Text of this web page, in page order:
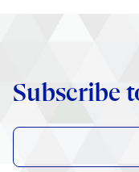
Subscribe
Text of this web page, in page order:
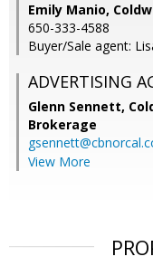
Emily Manio,
650-333-4588
Buyer/Sale agent:
ADVERTISING
Glenn Sennett,
Brokerage
View More
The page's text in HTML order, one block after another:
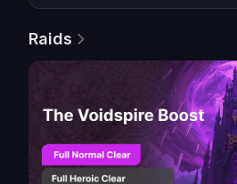
Raids
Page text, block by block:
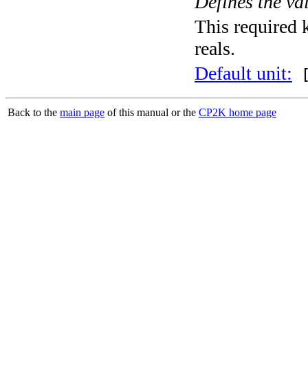
This required
reals.
Default unit:
Back to the main page of this manual or the CP2K home page
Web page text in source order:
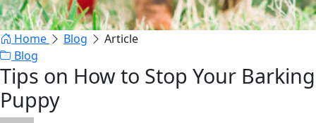
Home Blog
Article
Blog
Tips on How to Stop Your Barking
Puppy
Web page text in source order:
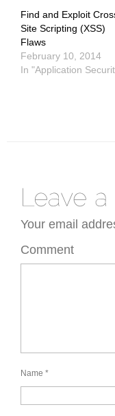
window)window)window)
Find and Exploit
Site Scripting (XSS)
Flaws
February 10, 2014
In "Application
Your email
Comment
Name *
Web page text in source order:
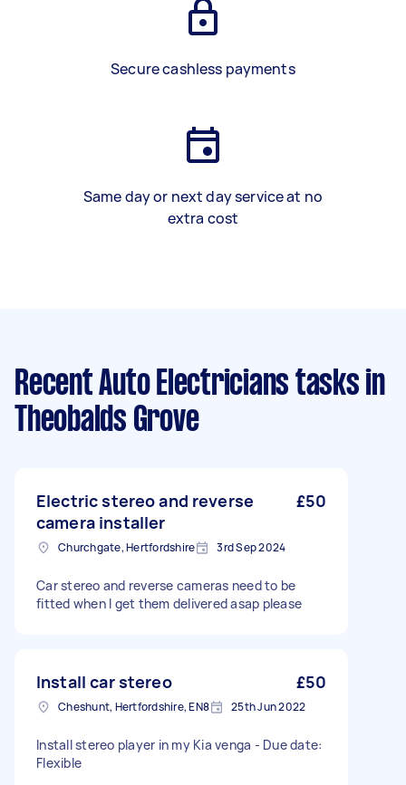
Secure cashless payments
Same day or next day service at no
extra cost
Recent Auto Electricians tasks in
Theobalds Grove
Electric stereo and reverse
camera installer
£50
Churchgate, Hertfordshire 3rd Sep 2024
Car stereo and reverse cameras need to be
fitted when I get them delivered asap please
Install car stereo £50
Cheshunt, Hertfordshire, EN8 25th Jun 2022
Install stereo player in my Kia venga - Due date:
Flexible
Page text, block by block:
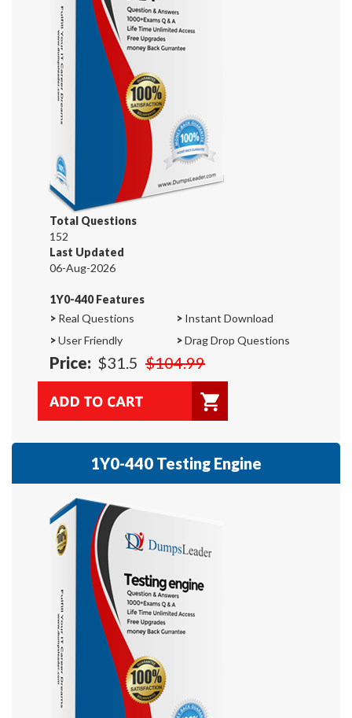
Total Questions
152
Last Updated
06-Aug-2026
1Y0-440 Features
> Real Questions > Instant Download
>User Friendly >Drag Drop Questions
Price: $31.5 $104.99
1Y0-440 Testing Engine
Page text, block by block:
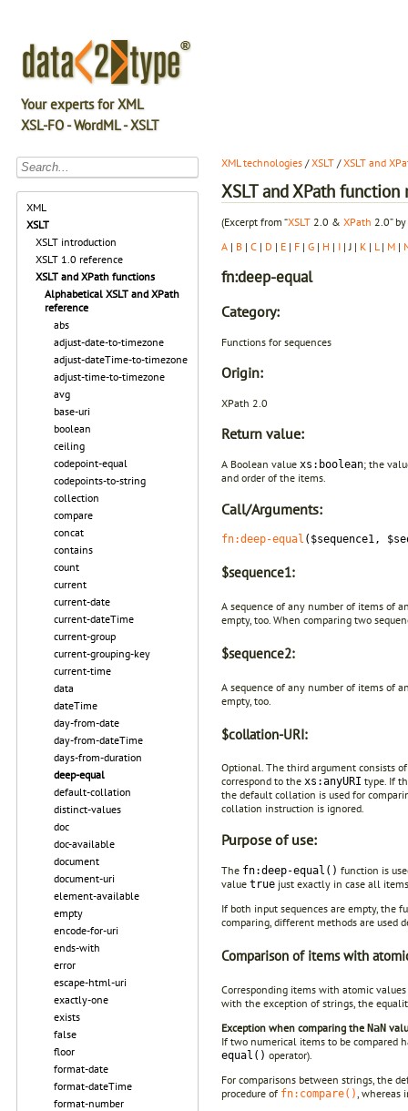
Your experts for XML
XSL-FO - WordML - XSLT
XML
XSLT
XSLT introduction
XSLT 1.0 reference
XSLT and XPath functions
Alphabetical XSLT and XPath
reference
abs
adjust-date-to-timezone
adjust-dateTime-to-timezone
adjust-time-to-timezone
avg
base-uri
boolean
ceiling
codepoint-equal
codepoints-to-string
collection
compare
concat
contains
count
current
current-date
current-dateTime
current-group
current-grouping-key
current-time
data
dateTime
day-from-date
day-from-dateTime
days-from-duration
deep-equal
default-collation
distinct-values
doc
doc-available
document
document-uri
element-available
empty
encode-for-uri
ends-with
error
escape-html-uri
exactly-one
exists
false
floor
format-date
format-dateTime
format-number
XML technologies /XSLT /XSLT and
XSLT and XPath
(Excerpt from “XSLT 2.0 & XPath 2.0”
A | B | C | D | E | F | G | H | I | J | K | L | M |
fn:deep-equal
Category:
Functions for sequences
Origin:
XPath 2.0
Return value:
A Boolean value xs:boolean; the
and order of the items.
Call/Arguments:
fn:deep-equal ($sequence1,
$sequence1:
A sequence of any number of items of
empty, too. When comparing two
$sequence2:
A sequence of any number of items of
empty, too.
$collation-URI:
Optional. The third argument consists
correspond to the xs:anyURI type. If
the default collation is used for
collation instruction is ignored.
Purpose of use:
The fn:deep-equal() function is
value true just exactly in case all
If both input sequences are empty, the
comparing, different methods are used
Comparison of items with
Corresponding items with atomic
with the exception of strings, the
Exception when comparing the NaN
If two numerical items to be compared
equal() operator).
For comparisons between strings, the
procedure of fn:compare() ,
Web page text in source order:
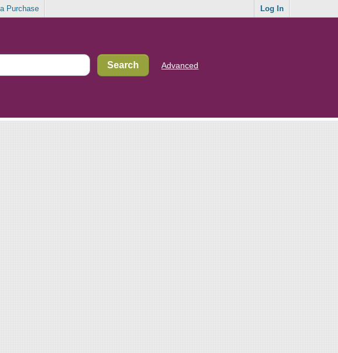
Purchase Log In
Advanced
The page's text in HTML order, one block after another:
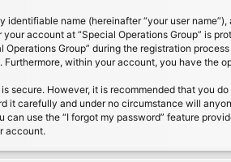
name (hereinafter “your user
your account at “Special Operations Group”
Group” during the registration
within your account, you have the
secure. However, it is recommended that you
it carefully and under no circumstance will
use the “I forgot my password” feature
account.
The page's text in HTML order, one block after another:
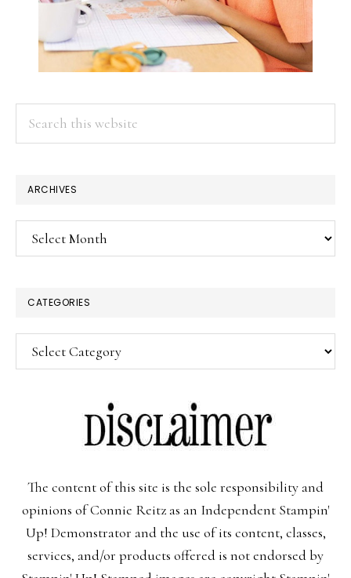
ARCHIVES
Archives
CATEGORIES
Categories
The content of this site is the sole responsibility and
opinions of Connie Reitz as an Independent Stampin'
Up! Demonstrator and the use of its content, classes,
services, and/or products offered is not endorsed by
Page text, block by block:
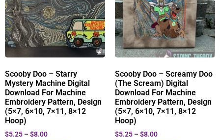
Scooby Doo – Starry
Mystery Machine Digital
Download For Machine
Embroidery Pattern, Design
(5×7, 6×10, 7×11, 8×12
Hoop)
$5.25 – $8.00
Scooby Doo – Screamy Doo
(The Scream) Digital
Download For Machine
Embroidery Pattern, Design
(5×7, 6×10, 7×11, 8×12
Hoop)
$5.25 – $8.00
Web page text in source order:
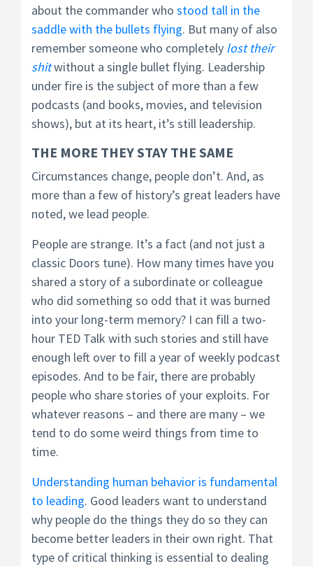
about the commander who stood tall in the
saddle with the bullets flying. But many of also
remember someone who completely lost their
shitwithout a single bullet flying. Leadership
under fire is the subject of more than a few
podcasts (and books, movies, and television
shows), but at its heart, it’s still leadership.
THE MORE THEY STAY THE SAME
Circumstances change, people don’t. And, as
more than a few of history’s great leaders have
noted, we lead people.
People are strange. It’s a fact (and not just a
classic Doors tune). How many times have you
shared a story of a subordinate or colleague
who did something so odd that it was burned
into your long-term memory? I can fill a two-
hour TED Talk with such stories and still have
enough left over to fill a year of weekly podcast
episodes. And to be fair, there are probably
people who share stories of your exploits. For
whatever reasons – and there are many – we
tend to do some weird things from time to
time.
Understanding human behavior is fundamental
to leading. Good leaders want to understand
why people do the things they do so they can
become better leaders in their own right. That
type of critical thinking is essential to dealing
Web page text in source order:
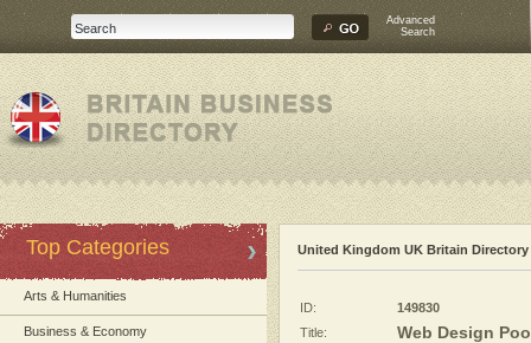
Advanced
Search
Top Categories
Arts & Humanities
Business & Economy
United Kingdom UK Britain Directory
ID:
149830
Title:
Web Design
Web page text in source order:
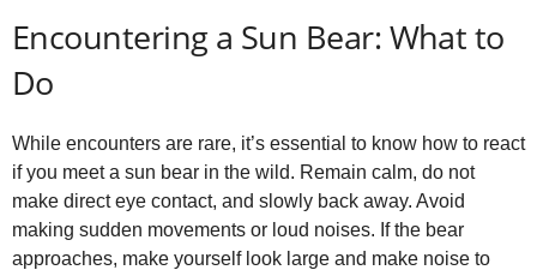
Encountering a Sun Bear: What to
Do
While encounters are rare, it’s essential to know how to react
if you meet a sun bear in the wild. Remain calm, do not
make direct eye contact, and slowly back away. Avoid
making sudden movements or loud noises. If the bear
approaches, make yourself look large and make noise to
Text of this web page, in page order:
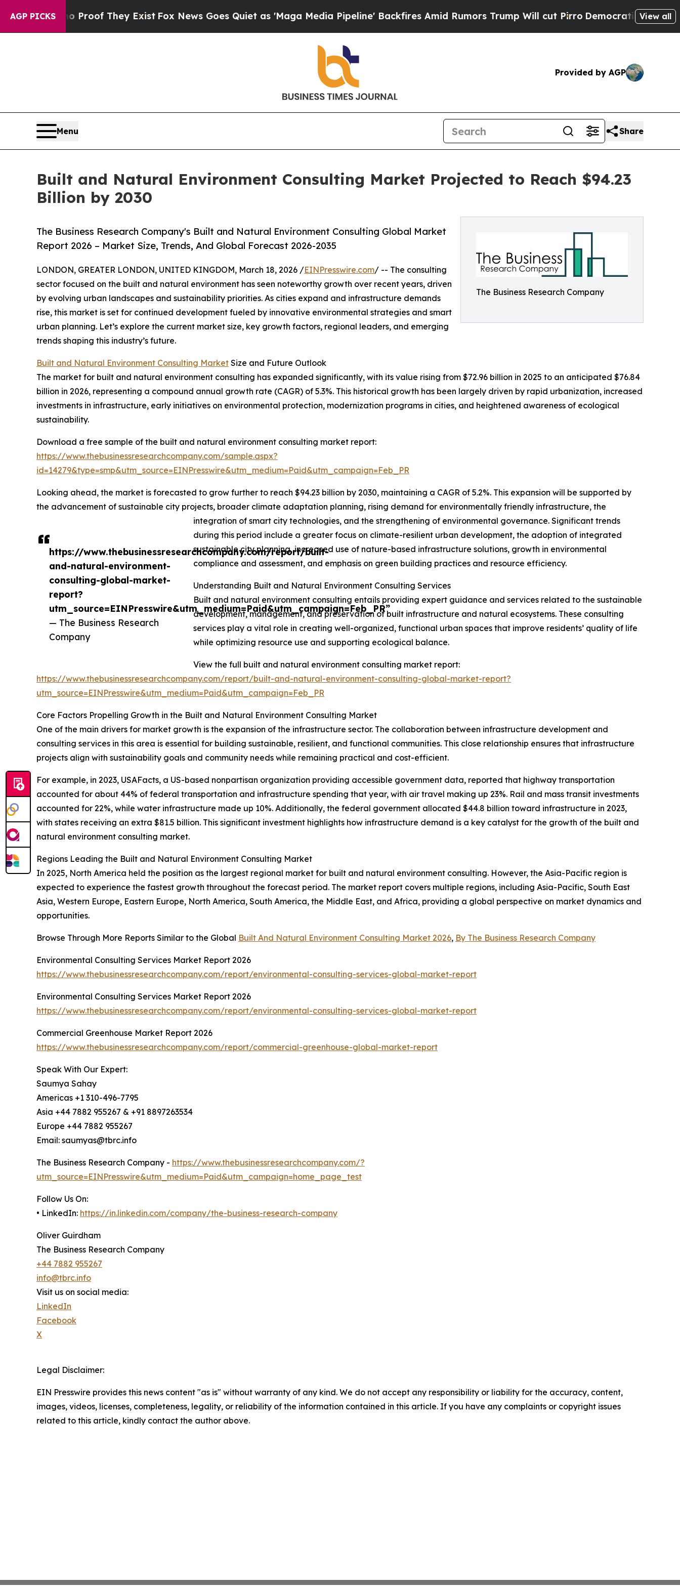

--------------------------------

> [TASK TO CARRY OUT] In the copy, include every record exactly and no pictures.

> [FINISHED TASK]
Text of this web page, in page order:
Subscribe
Text of this web page, in page order:
Emily Manio,
650-333-4588
Buyer/Sale agent:
ADVERTISING
Glenn Sennett,
Brokerage
View More
The page's text in HTML order, one block after another:
Raids
Page text, block by block:
This required
reals.
Default unit:
Back to the main page of this manual or the CP2K home page
Web page text in source order:
Home Blog
Article
Blog
Tips on How to Stop Your Barking
Puppy
Web page text in source order:
window)window)window)
Find and Exploit
Site Scripting (XSS)
Flaws
February 10, 2014
In "Application
Your email
Comment
Name *
Web page text in source order:
Secure cashless payments
Same day or next day service at no
extra cost
Recent Auto Electricians tasks in
Theobalds Grove
Electric stereo and reverse
camera installer
£50
Churchgate, Hertfordshire 3rd Sep 2024
Car stereo and reverse cameras need to be
fitted when I get them delivered asap please
Install car stereo £50
Cheshunt, Hertfordshire, EN8 25th Jun 2022
Install stereo player in my Kia venga - Due date:
Flexible
Page text, block by block:
Total Questions
152
Last Updated
06-Aug-2026
1Y0-440 Features
> Real Questions > Instant Download
>User Friendly >Drag Drop Questions
Price: $31.5 $104.99
1Y0-440 Testing Engine
Page text, block by block:
Your experts for XML
XSL-FO - WordML - XSLT
XML
XSLT
XSLT introduction
XSLT 1.0 reference
XSLT and XPath functions
Alphabetical XSLT and XPath
reference
abs
adjust-date-to-timezone
adjust-dateTime-to-timezone
adjust-time-to-timezone
avg
base-uri
boolean
ceiling
codepoint-equal
codepoints-to-string
collection
compare
concat
contains
count
current
current-date
current-dateTime
current-group
current-grouping-key
current-time
data
dateTime
day-from-date
day-from-dateTime
days-from-duration
deep-equal
default-collation
distinct-values
doc
doc-available
document
document-uri
element-available
empty
encode-for-uri
ends-with
error
escape-html-uri
exactly-one
exists
false
floor
format-date
format-dateTime
format-number
XML technologies /XSLT /XSLT and
XSLT and XPath
(Excerpt from “XSLT 2.0 & XPath 2.0”
A | B | C | D | E | F | G | H | I | J | K | L | M |
fn:deep-equal
Category:
Functions for sequences
Origin:
XPath 2.0
Return value:
A Boolean value xs:boolean; the
and order of the items.
Call/Arguments:
fn:deep-equal ($sequence1,
$sequence1:
A sequence of any number of items of
empty, too. When comparing two
$sequence2:
A sequence of any number of items of
empty, too.
$collation-URI:
Optional. The third argument consists
correspond to the xs:anyURI type. If
the default collation is used for
collation instruction is ignored.
Purpose of use:
The fn:deep-equal() function is
value true just exactly in case all
If both input sequences are empty, the
comparing, different methods are used
Comparison of items with
Corresponding items with atomic
with the exception of strings, the
Exception when comparing the NaN
If two numerical items to be compared
equal() operator).
For comparisons between strings, the
procedure of fn:compare() ,
Web page text in source order:
Purchase Log In
Advanced
The page's text in HTML order, one block after another:
name (hereinafter “your user
your account at “Special Operations Group”
Group” during the registration
within your account, you have the
secure. However, it is recommended that you
it carefully and under no circumstance will
use the “I forgot my password” feature
account.
The page's text in HTML order, one block after another:
ARCHIVES
Archives
CATEGORIES
Categories
The content of this site is the sole responsibility and
opinions of Connie Reitz as an Independent Stampin'
Up! Demonstrator and the use of its content, classes,
services, and/or products offered is not endorsed by
Page text, block by block:
Scooby Doo – Starry
Mystery Machine Digital
Download For Machine
Embroidery Pattern, Design
(5×7, 6×10, 7×11, 8×12
Hoop)
$5.25 – $8.00
Scooby Doo – Screamy Doo
(The Scream) Digital
Download For Machine
Embroidery Pattern, Design
(5×7, 6×10, 7×11, 8×12
Hoop)
$5.25 – $8.00
Web page text in source order:
about the commander who stood tall in the
saddle with the bullets flying. But many of also
remember someone who completely lost their
shitwithout a single bullet flying. Leadership
under fire is the subject of more than a few
podcasts (and books, movies, and television
shows), but at its heart, it’s still leadership.
THE MORE THEY STAY THE SAME
Circumstances change, people don’t. And, as
more than a few of history’s great leaders have
noted, we lead people.
People are strange. It’s a fact (and not just a
classic Doors tune). How many times have you
shared a story of a subordinate or colleague
who did something so odd that it was burned
into your long-term memory? I can fill a two-
hour TED Talk with such stories and still have
enough left over to fill a year of weekly podcast
episodes. And to be fair, there are probably
people who share stories of your exploits. For
whatever reasons – and there are many – we
tend to do some weird things from time to
time.
Understanding human behavior is fundamental
to leading. Good leaders want to understand
why people do the things they do so they can
become better leaders in their own right. That
type of critical thinking is essential to dealing
Web page text in source order:
Advanced
Search
Top Categories
Arts & Humanities
Business & Economy
United Kingdom UK Britain Directory
ID:
149830
Title:
Web Design
Web page text in source order:
Encountering a Sun Bear: What to
Do
While encounters are rare, it’s essential to know how to react
if you meet a sun bear in the wild. Remain calm, do not
make direct eye contact, and slowly back away. Avoid
making sudden movements or loud noises. If the bear
approaches, make yourself look large and make noise to
Text of this web page, in page order:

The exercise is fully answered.